** Data follows **
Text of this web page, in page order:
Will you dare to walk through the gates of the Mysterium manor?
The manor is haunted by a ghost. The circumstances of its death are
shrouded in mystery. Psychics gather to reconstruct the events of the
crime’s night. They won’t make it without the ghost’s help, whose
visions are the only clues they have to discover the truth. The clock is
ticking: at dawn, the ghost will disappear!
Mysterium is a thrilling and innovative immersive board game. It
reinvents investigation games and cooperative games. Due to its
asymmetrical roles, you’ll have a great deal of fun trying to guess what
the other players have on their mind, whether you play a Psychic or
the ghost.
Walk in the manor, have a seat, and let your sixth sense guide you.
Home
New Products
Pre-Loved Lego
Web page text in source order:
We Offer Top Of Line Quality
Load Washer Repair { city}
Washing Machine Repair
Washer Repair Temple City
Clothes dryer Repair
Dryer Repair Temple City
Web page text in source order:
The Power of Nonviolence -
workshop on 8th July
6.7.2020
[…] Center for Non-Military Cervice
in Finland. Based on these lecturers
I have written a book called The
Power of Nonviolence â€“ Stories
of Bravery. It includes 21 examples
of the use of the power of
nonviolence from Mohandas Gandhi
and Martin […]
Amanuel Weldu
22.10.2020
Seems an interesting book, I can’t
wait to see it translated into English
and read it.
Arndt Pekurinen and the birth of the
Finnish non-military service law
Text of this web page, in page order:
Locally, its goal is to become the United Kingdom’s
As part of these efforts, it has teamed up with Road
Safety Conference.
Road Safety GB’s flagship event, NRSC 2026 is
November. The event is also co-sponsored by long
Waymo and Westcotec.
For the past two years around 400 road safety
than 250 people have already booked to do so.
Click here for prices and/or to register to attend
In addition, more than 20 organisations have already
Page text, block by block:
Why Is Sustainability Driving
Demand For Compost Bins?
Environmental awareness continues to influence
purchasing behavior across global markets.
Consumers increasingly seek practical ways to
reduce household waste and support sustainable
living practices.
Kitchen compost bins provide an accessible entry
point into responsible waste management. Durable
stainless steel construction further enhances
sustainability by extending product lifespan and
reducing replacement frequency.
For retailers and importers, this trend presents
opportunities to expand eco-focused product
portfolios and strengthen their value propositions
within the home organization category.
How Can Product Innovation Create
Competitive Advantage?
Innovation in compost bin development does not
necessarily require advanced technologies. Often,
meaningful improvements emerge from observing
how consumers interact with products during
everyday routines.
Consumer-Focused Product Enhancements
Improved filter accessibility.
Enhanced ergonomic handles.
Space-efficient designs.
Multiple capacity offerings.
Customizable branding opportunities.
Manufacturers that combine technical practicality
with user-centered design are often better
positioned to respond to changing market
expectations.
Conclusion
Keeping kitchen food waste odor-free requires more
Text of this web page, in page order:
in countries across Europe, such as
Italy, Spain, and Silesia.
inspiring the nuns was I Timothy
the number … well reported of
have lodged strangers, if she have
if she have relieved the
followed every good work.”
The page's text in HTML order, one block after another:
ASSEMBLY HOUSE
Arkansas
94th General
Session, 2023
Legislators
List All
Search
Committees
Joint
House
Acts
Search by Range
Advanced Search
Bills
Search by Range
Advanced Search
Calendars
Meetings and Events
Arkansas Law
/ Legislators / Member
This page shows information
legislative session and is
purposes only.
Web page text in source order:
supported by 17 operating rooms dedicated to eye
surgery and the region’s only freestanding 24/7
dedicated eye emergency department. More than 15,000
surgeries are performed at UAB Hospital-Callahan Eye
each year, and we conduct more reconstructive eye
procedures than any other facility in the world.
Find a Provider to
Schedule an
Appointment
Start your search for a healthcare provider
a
** End of Data **
** Data follows **
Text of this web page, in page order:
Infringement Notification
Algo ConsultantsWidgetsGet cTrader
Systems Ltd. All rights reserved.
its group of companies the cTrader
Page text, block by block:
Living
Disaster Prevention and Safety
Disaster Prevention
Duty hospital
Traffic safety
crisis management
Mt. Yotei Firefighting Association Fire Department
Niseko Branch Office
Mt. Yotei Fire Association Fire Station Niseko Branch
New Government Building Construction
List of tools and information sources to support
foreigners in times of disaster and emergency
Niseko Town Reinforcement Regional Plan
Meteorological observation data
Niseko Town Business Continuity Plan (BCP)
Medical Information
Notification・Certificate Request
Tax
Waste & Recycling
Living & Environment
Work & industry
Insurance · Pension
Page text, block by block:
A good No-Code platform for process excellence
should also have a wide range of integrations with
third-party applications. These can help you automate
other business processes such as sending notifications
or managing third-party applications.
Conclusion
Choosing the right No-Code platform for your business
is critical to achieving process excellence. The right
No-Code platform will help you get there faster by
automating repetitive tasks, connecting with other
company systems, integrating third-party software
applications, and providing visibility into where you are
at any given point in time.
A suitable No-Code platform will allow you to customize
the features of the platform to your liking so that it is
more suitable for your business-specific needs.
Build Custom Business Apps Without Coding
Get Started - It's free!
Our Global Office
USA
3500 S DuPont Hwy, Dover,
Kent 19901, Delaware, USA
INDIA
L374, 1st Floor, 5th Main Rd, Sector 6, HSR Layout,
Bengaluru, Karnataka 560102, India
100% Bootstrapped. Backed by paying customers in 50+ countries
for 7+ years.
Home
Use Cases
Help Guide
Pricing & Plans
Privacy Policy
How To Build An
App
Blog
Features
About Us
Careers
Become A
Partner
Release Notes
** End of Data **
** Data follows **
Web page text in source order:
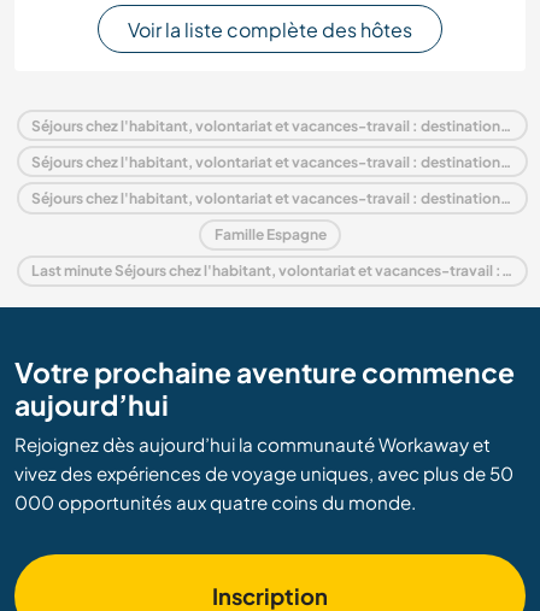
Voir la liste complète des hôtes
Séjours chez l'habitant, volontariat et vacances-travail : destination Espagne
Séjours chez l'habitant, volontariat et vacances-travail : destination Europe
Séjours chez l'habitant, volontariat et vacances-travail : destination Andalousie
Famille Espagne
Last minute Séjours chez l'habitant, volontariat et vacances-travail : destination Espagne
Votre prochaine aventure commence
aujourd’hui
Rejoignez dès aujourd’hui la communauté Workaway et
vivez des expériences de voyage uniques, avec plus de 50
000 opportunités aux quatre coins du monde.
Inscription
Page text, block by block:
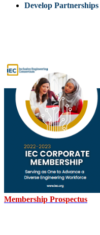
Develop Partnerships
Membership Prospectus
** End of Data **
About this task:
Using the entries shown above, reproduce verbatim the lines from the line bearing "meaningful improvements emerge from observing" to the line bearing "Customizable branding opportunities.", inclusive.

Task solution:
meaningful improvements emerge from observing
how consumers interact with products during
everyday routines.
Consumer-Focused Product Enhancements
Improved filter accessibility.
Enhanced ergonomic handles.
Space-efficient designs.
Multiple capacity offerings.
Customizable branding opportunities.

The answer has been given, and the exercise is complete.